The parties to the arbitration entered into a stipulation before the arbitrator which set forth, along with certain agreements, the following issues:

1. That the guest statute was in issue on the question of liability.

*719 2. The amount of the damages.

3. Which, if either, policy applied, and if so the liability of the insurers under those policies.

4. Whether the driver was an uninsured motorist.

5. That there was no waiver of the rights of any of the parties to pursue by any legal means the jurisdiction of the arbitrator over any of the foregoing issues.

Following entry of the arbitration award, respondents petitioned the district court for confirmation of the award. 1 Appellants objected to the petition and asked the lower court to vacate, modify or correct the award on the principal ground that the award was in excess of the policy limits or coverage, and thus the arbitrator exceeded his jurisdiction by proration of the $17,000 damage award equally between the two insurers. Respondents countered that position by contending the court had no authority to review the award of the arbitrator and had jurisdiction only to confirm the award as made by the arbitrator.

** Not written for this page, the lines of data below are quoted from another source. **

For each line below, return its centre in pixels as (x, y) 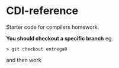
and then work (24, 60)
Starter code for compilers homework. (53, 27)
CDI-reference (42, 11)
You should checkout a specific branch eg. (60, 38)

The lower court ruled it did have jurisdiction to hear and determine the issues raised by appellants’ objections, but that the objections were without merit, and thereupon approved the arbitrator’s award in total.

From that order both sides appeal; appellant from the order approving the arbitration awards; respondents from the determination of the lower court that it had jurisdiction to consider the objections.

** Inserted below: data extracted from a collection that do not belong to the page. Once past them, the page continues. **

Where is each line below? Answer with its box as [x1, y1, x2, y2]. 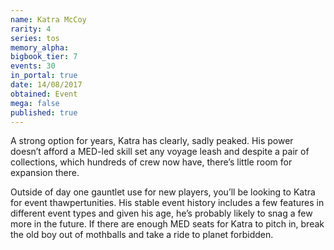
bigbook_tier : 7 [10, 52, 78, 62]
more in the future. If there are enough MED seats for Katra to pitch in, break [10, 218, 325, 230]
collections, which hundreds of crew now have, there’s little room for [10, 156, 293, 168]
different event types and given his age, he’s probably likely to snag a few [10, 207, 313, 220]
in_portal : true [10, 71, 78, 81]
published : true [10, 107, 78, 118]
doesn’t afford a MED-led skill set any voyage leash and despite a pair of [10, 146, 310, 158]
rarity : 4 [10, 24, 52, 34]
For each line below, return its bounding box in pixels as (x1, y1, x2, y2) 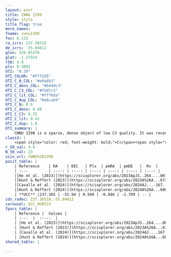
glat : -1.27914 (5, 54, 38, 60)
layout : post (5, 7, 33, 13)
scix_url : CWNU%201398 (5, 154, 53, 159)
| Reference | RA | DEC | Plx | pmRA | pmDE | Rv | (14, 163, 158, 168)
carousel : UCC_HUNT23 (5, 202, 51, 207)
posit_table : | (5, 159, 38, 164)
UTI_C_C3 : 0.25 (5, 111, 38, 117)
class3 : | (5, 135, 26, 140)

The issues before us for decision are:

1. Did the arbitrator exceed his powers in determining the controversy submitted to him?

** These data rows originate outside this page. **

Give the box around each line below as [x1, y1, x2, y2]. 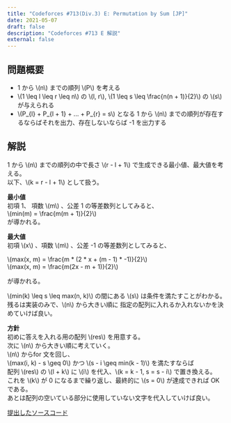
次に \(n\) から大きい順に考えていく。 [7, 341, 115, 349]
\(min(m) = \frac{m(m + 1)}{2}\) [7, 209, 97, 217]
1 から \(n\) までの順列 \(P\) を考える [17, 83, 120, 91]
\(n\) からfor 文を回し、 [7, 350, 74, 358]
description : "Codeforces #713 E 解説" [7, 29, 121, 37]
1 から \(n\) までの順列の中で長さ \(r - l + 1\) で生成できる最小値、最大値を [7, 160, 218, 169]
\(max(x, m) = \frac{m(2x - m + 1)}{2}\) [7, 262, 119, 270]
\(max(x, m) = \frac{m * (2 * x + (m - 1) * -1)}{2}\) [7, 255, 148, 263]

2. Did the trial court properly exercise its power to review and enforce the arbitration award?

Other issues are obviously present in this case such as:

1. Did the arbitrator and lower court properly interpret the policy clauses involved here?

2. What is meant by similar insurance under the uninsured motorist provision of the policy and should any loss be prorated in proportion to the higher limit of liability under that policy and other similar insurance?

However, we do not reach the latter issues in this opinion *720 because we conclude that the first two issues are decisive of the matter, and affirm the judgment below.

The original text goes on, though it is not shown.